Your copy of the listing must be exact and must hold no images.

RECORDS SUPPLIED -
╔══
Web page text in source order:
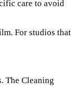
care to avoid
For studios that
The Cleaning
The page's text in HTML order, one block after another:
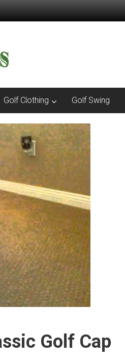
Golf Clothing Golf Swing
Golf Cap
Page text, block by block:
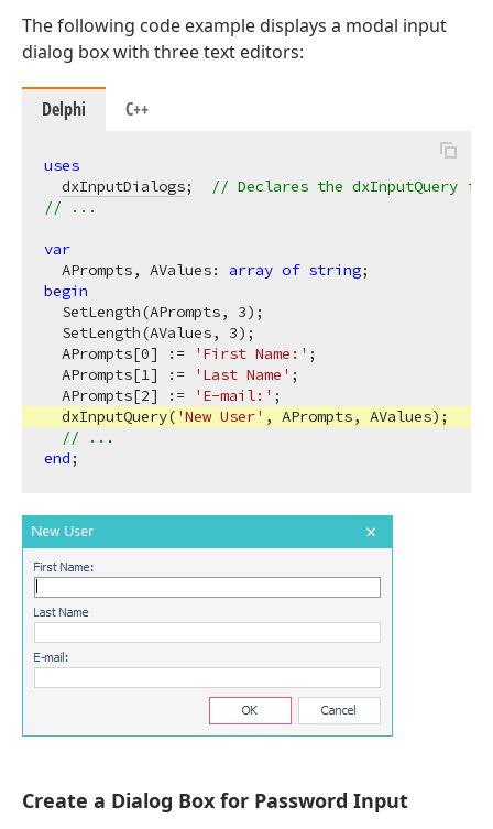
The following code example displays a modal input
dialog box with three text editors:
Delphi C++
uses
dxInputDialogs;
// Declares the dxInputQuery
// ...
var
  APrompts, AValues:
array of string
begin
  SetLength(APrompts,
3);
  SetLength(AValues,
3);
  APrompts[
0] := 'First Name:' ;
  APrompts[
1] := 'Last Name' ;
  APrompts[
2] := 'E-mail:' ;
  dxInputQuery(
'New User' , APrompts, AValues);
// ...
end
Create a Dialog Box for Password Input
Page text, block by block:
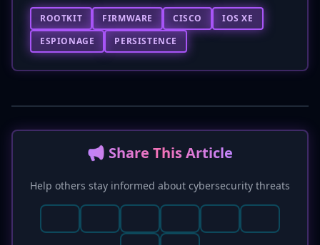
ROOTKIT FIRMWARE CISCO
IOS XE
ESPIONAGE
PERSISTENCE
📢 Share This Article
Help others stay informed about cybersecurity threats
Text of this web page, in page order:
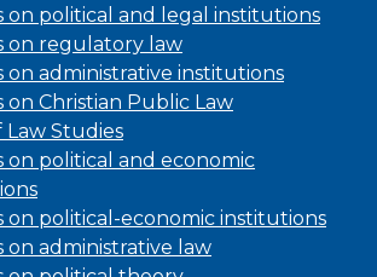
on political and legal institutions
on regulatory law
on administrative institutions
on Christian Public Law
Law Studies
on political and economic
on political-economic institutions
on administrative law
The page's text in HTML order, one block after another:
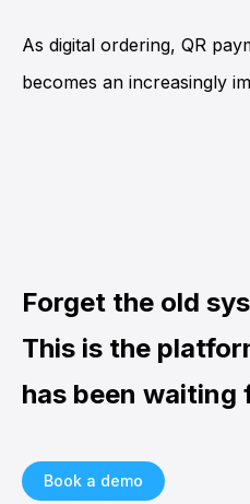
As digital ordering, QR
becomes an increasingly
Forget the old
This is the
has been waiting
Book a demo
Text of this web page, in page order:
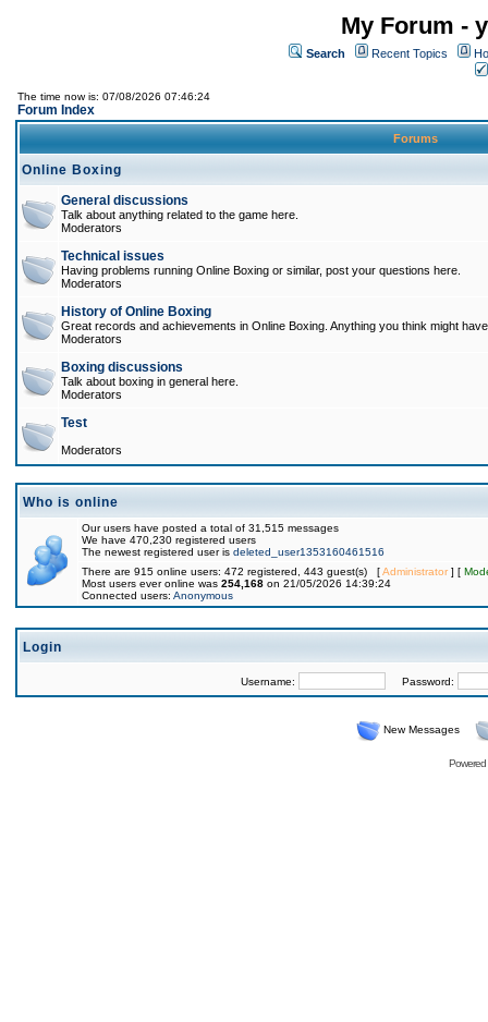
My Forum -
Search Recent Topics
The time now is: 07/08/2026 07:46:24
Forum Index
Forums
Online Boxing
General discussions
Talk about anything related to the game here.
Moderators
Technical issues
Having problems running Online Boxing or similar, post your questions here.
Moderators
History of Online Boxing
Great records and achievements in Online Boxing. Anything you think might
Moderators
Boxing discussions
Talk about boxing in general here.
Moderators
Test
Moderators
Who is online
Our users have posted a total of 31,515 messages
We have 470,230 registered users
The newest registered user is deleted_user1353160461516
There are 915 online users: 472 registered, 443 guest(s) [Administrator] [
Most users ever online was 254,168 on 21/05/2026 14:39:24
Connected users: Anonymous
Login
Username: Password:
New Messages
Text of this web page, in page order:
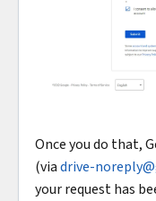
Once you do that,
(viadrive-
your request has
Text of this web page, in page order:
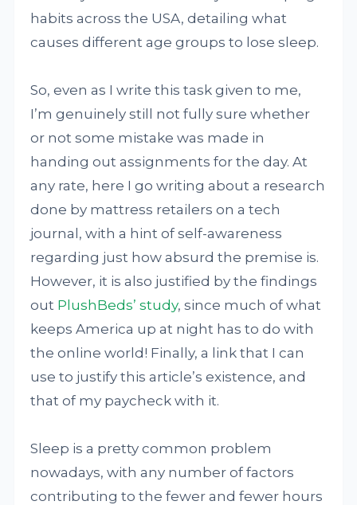
habits across the USA, detailing what
causes different age groups to lose sleep.
So, even as I write this task given to me,
I’m genuinely still not fully sure whether
or not some mistake was made in
handing out assignments for the day. At
any rate, here I go writing about a research
done by mattress retailers on a tech
journal, with a hint of self-awareness
regarding just how absurd the premise is.
However, it is also justified by the findings
out PlushBeds’ study, since much of what
keeps America up at night has to do with
the online world! Finally, a link that I can
use to justify this article’s existence, and
that of my paycheck with it.
Sleep is a pretty common problem
nowadays, with any number of factors
contributing to the fewer and fewer hours
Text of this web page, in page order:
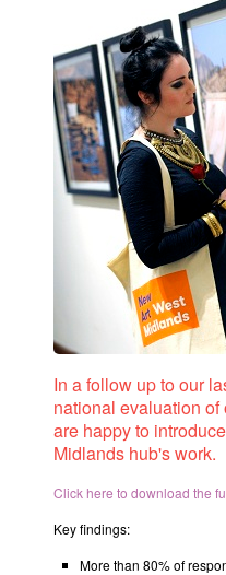
In a follow up to our
national evaluation
are happy to
Midlands hub's work.
Click here to download the
Key findings:
More than 80% of
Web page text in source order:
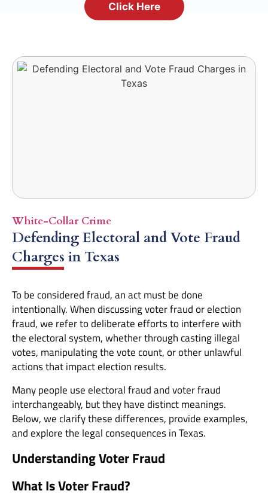
Click Here
White-Collar Crime
Defending Electoral and Vote Fraud
Charges in Texas
To be considered fraud, an act must be done
intentionally. When discussing voter fraud or election
fraud, we refer to deliberate efforts to interfere with
the electoral system, whether through casting illegal
votes, manipulating the vote count, or other unlawful
actions that impact election results.
Many people use electoral fraud and voter fraud
interchangeably, but they have distinct meanings.
Below, we clarify these differences, provide examples,
and explore the legal consequences in Texas.
Understanding Voter Fraud
What Is Voter Fraud?
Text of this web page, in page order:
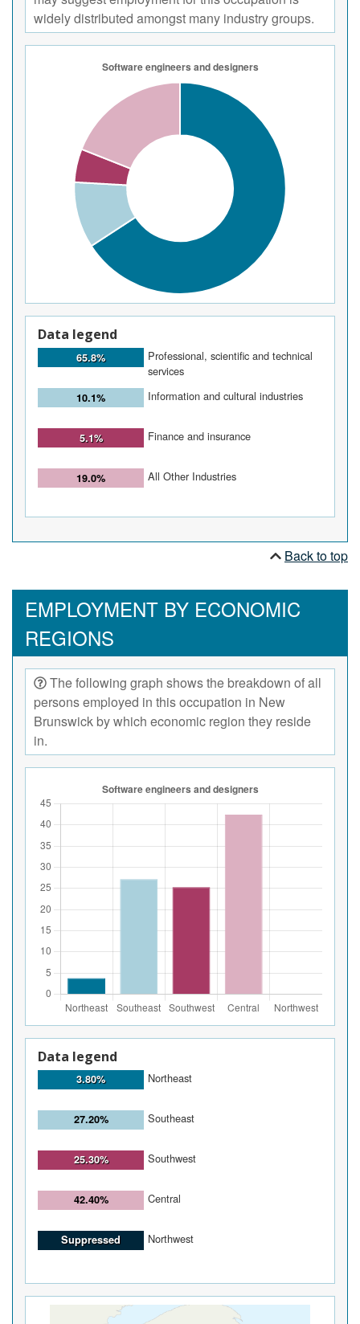
widely distributed amongst many industry groups.
Data legend
65.8%
Professional, scientific and technical
services
10.1% Information and cultural industries
5.1% Finance and insurance
19.0% All Other Industries
Back to top
EMPLOYMENT BY ECONOMIC
REGIONS
The following graph shows the breakdown of all
persons employed in this occupation in New
Brunswick by which economic region they reside
in.
Data legend
3.80% Northeast
27.20% Southeast
25.30% Southwest
42.40% Central
Suppressed Northwest
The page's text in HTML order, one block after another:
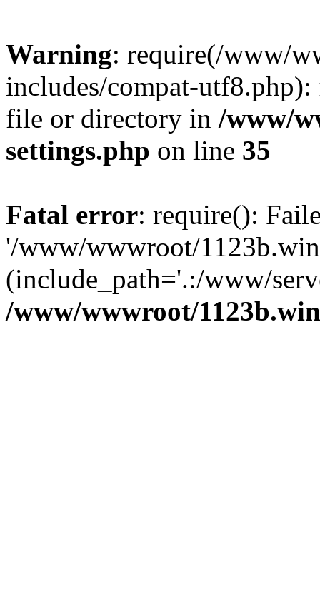
Warning: require(/www/
includes/compat-
file or directory in /www/
settings.php on line 35
Fatal error: require():
'/www/wwwroot/
(include_path='.:/www/
/www/wwwroot/
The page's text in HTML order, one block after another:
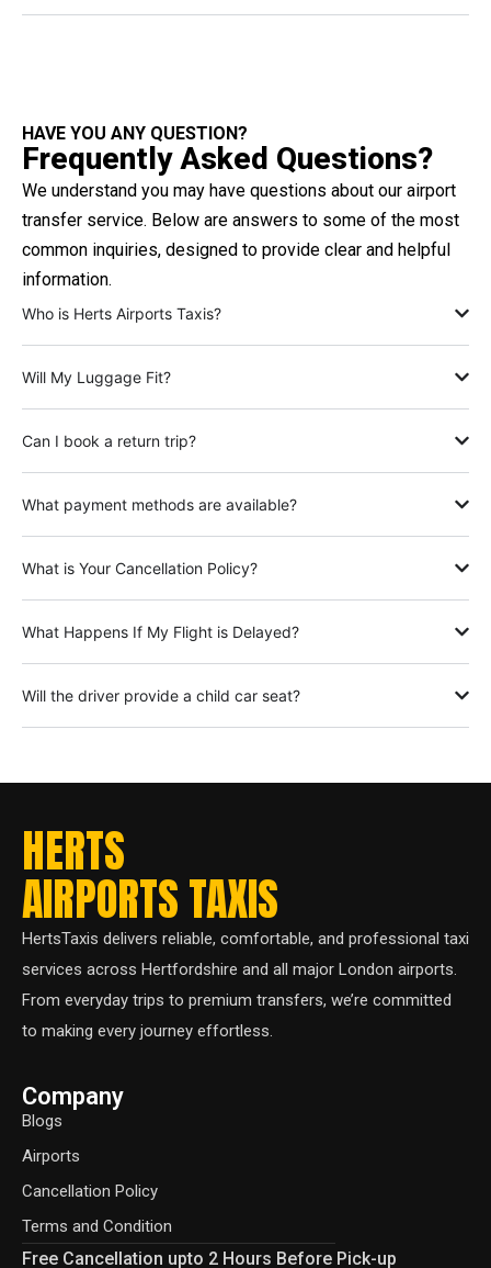
HAVE YOU ANY QUESTION?
Frequently Asked Questions?
We understand you may have questions about our airport
transfer service. Below are answers to some of the most
common inquiries, designed to provide clear and helpful
information.
Who is Herts Airports Taxis?
Will My Luggage Fit?
Can I book a return trip?
What payment methods are available?
What is Your Cancellation Policy?
What Happens If My Flight is Delayed?
Will the driver provide a child car seat?
HERTS
AIRPORTS TAXIS
HertsTaxis delivers reliable, comfortable, and professional taxi
services across Hertfordshire and all major London airports.
From everyday trips to premium transfers, we’re committed
to making every journey effortless.
Company
Blogs
Airports
Cancellation Policy
Terms and Condition
Free Cancellation upto 2 Hours Before Pick-up
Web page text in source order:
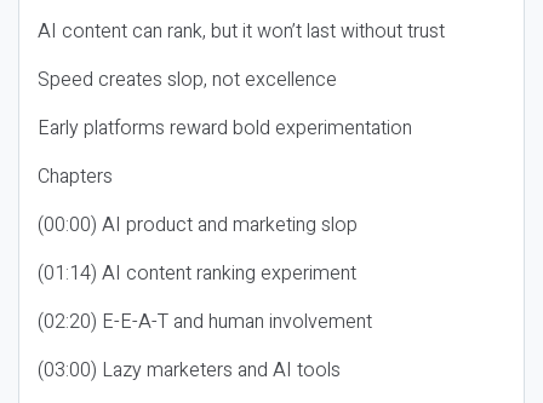
AI content can rank, but it won’t last without trust
Speed creates slop, not excellence
Early platforms reward bold experimentation
Chapters
(00:00) AI product and marketing slop
(01:14) AI content ranking experiment
(02:20) E-E-A-T and human involvement
(03:00) Lazy marketers and AI tools
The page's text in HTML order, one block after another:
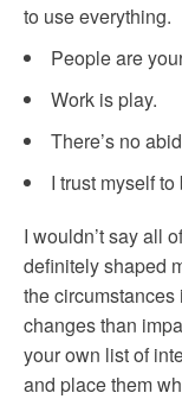
to use everything.
People are
Work is play.
There’s no
I trust myself
I wouldn’t say all
definitely shaped
the circumstances
changes than
your own list of
and place them
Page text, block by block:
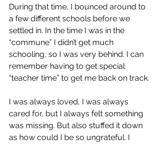
During that time, I bounced around to
a few different schools before we
settled in. In the time I was in the
“commune” I didn’t get much
schooling, so I was very behind. I can
remember having to get special
“teacher time” to get me back on track.
I was always loved, I was always
cared for, but I always felt something
was missing. But also stuffed it down
as how could I be so ungrateful. I
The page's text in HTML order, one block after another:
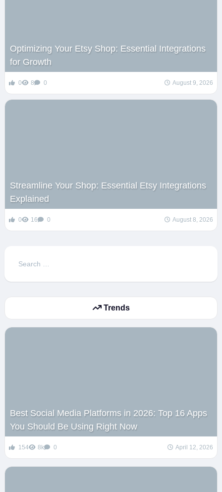
Optimizing Your Etsy Shop: Essential Integrations
for Growth
0 8 0 August 9, 2026
Streamline Your Shop: Essential Etsy Integrations
Explained
0 16 0 August 8, 2026
Search
Trends
Best Social Media Platforms in 2026: Top 16 Apps
You Should Be Using Right Now
154 8k 0 April 12, 2026
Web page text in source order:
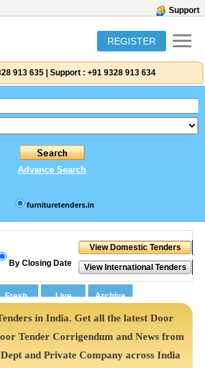
Support
REGISTER
913 635 Support : +91 9328 913 634
Advance Search
furnituretenders.in
By Closing Date
in India. Get all the latest Door
Tender Corrigendum and News from
and Private Company across India
╚══
EXERCISE SOLUTION -
Web page text in source order:
care to avoid
For studios that
The Cleaning
The page's text in HTML order, one block after another:
Golf Clothing Golf Swing
Golf Cap
Page text, block by block:
The following code example displays a modal input
dialog box with three text editors:
Delphi C++
uses
dxInputDialogs;
// Declares the dxInputQuery
// ...
var
  APrompts, AValues:
array of string
begin
  SetLength(APrompts,
3);
  SetLength(AValues,
3);
  APrompts[
0] := 'First Name:' ;
  APrompts[
1] := 'Last Name' ;
  APrompts[
2] := 'E-mail:' ;
  dxInputQuery(
'New User' , APrompts, AValues);
// ...
end
Create a Dialog Box for Password Input
Page text, block by block:
ROOTKIT FIRMWARE CISCO
IOS XE
ESPIONAGE
PERSISTENCE
📢 Share This Article
Help others stay informed about cybersecurity threats
Text of this web page, in page order:
on political and legal institutions
on regulatory law
on administrative institutions
on Christian Public Law
Law Studies
on political and economic
on political-economic institutions
on administrative law
The page's text in HTML order, one block after another:
As digital ordering, QR
becomes an increasingly
Forget the old
This is the
has been waiting
Book a demo
Text of this web page, in page order:
My Forum -
Search Recent Topics
The time now is: 07/08/2026 07:46:24
Forum Index
Forums
Online Boxing
General discussions
Talk about anything related to the game here.
Moderators
Technical issues
Having problems running Online Boxing or similar, post your questions here.
Moderators
History of Online Boxing
Great records and achievements in Online Boxing. Anything you think might
Moderators
Boxing discussions
Talk about boxing in general here.
Moderators
Test
Moderators
Who is online
Our users have posted a total of 31,515 messages
We have 470,230 registered users
The newest registered user is deleted_user1353160461516
There are 915 online users: 472 registered, 443 guest(s) [Administrator] [
Most users ever online was 254,168 on 21/05/2026 14:39:24
Connected users: Anonymous
Login
Username: Password:
New Messages
Text of this web page, in page order:
Once you do that,
(viadrive-
your request has
Text of this web page, in page order:
habits across the USA, detailing what
causes different age groups to lose sleep.
So, even as I write this task given to me,
I’m genuinely still not fully sure whether
or not some mistake was made in
handing out assignments for the day. At
any rate, here I go writing about a research
done by mattress retailers on a tech
journal, with a hint of self-awareness
regarding just how absurd the premise is.
However, it is also justified by the findings
out PlushBeds’ study, since much of what
keeps America up at night has to do with
the online world! Finally, a link that I can
use to justify this article’s existence, and
that of my paycheck with it.
Sleep is a pretty common problem
nowadays, with any number of factors
contributing to the fewer and fewer hours
Text of this web page, in page order:
In a follow up to our
national evaluation
are happy to
Midlands hub's work.
Click here to download the
Key findings:
More than 80% of
Web page text in source order:
Click Here
White-Collar Crime
Defending Electoral and Vote Fraud
Charges in Texas
To be considered fraud, an act must be done
intentionally. When discussing voter fraud or election
fraud, we refer to deliberate efforts to interfere with
the electoral system, whether through casting illegal
votes, manipulating the vote count, or other unlawful
actions that impact election results.
Many people use electoral fraud and voter fraud
interchangeably, but they have distinct meanings.
Below, we clarify these differences, provide examples,
and explore the legal consequences in Texas.
Understanding Voter Fraud
What Is Voter Fraud?
Text of this web page, in page order:
widely distributed amongst many industry groups.
Data legend
65.8%
Professional, scientific and technical
services
10.1% Information and cultural industries
5.1% Finance and insurance
19.0% All Other Industries
Back to top
EMPLOYMENT BY ECONOMIC
REGIONS
The following graph shows the breakdown of all
persons employed in this occupation in New
Brunswick by which economic region they reside
in.
Data legend
3.80% Northeast
27.20% Southeast
25.30% Southwest
42.40% Central
Suppressed Northwest
The page's text in HTML order, one block after another:
Warning: require(/www/
includes/compat-
file or directory in /www/
settings.php on line 35
Fatal error: require():
'/www/wwwroot/
(include_path='.:/www/
/www/wwwroot/
The page's text in HTML order, one block after another:
HAVE YOU ANY QUESTION?
Frequently Asked Questions?
We understand you may have questions about our airport
transfer service. Below are answers to some of the most
common inquiries, designed to provide clear and helpful
information.
Who is Herts Airports Taxis?
Will My Luggage Fit?
Can I book a return trip?
What payment methods are available?
What is Your Cancellation Policy?
What Happens If My Flight is Delayed?
Will the driver provide a child car seat?
HERTS
AIRPORTS TAXIS
HertsTaxis delivers reliable, comfortable, and professional taxi
services across Hertfordshire and all major London airports.
From everyday trips to premium transfers, we’re committed
to making every journey effortless.
Company
Blogs
Airports
Cancellation Policy
Terms and Condition
Free Cancellation upto 2 Hours Before Pick-up
Web page text in source order:
AI content can rank, but it won’t last without trust
Speed creates slop, not excellence
Early platforms reward bold experimentation
Chapters
(00:00) AI product and marketing slop
(01:14) AI content ranking experiment
(02:20) E-E-A-T and human involvement
(03:00) Lazy marketers and AI tools
The page's text in HTML order, one block after another:
to use everything.
People are
Work is play.
There’s no
I trust myself
I wouldn’t say all
definitely shaped
the circumstances
changes than
your own list of
and place them
Page text, block by block:
During that time, I bounced around to
a few different schools before we
settled in. In the time I was in the
“commune” I didn’t get much
schooling, so I was very behind. I can
remember having to get special
“teacher time” to get me back on track.
I was always loved, I was always
cared for, but I always felt something
was missing. But also stuffed it down
as how could I be so ungrateful. I
The page's text in HTML order, one block after another:
Optimizing Your Etsy Shop: Essential Integrations
for Growth
0 8 0 August 9, 2026
Streamline Your Shop: Essential Etsy Integrations
Explained
0 16 0 August 8, 2026
Search
Trends
Best Social Media Platforms in 2026: Top 16 Apps
You Should Be Using Right Now
154 8k 0 April 12, 2026
Web page text in source order:
Support
REGISTER
913 635 Support : +91 9328 913 634
Advance Search
furnituretenders.in
By Closing Date
in India. Get all the latest Door
Tender Corrigendum and News from
and Private Company across India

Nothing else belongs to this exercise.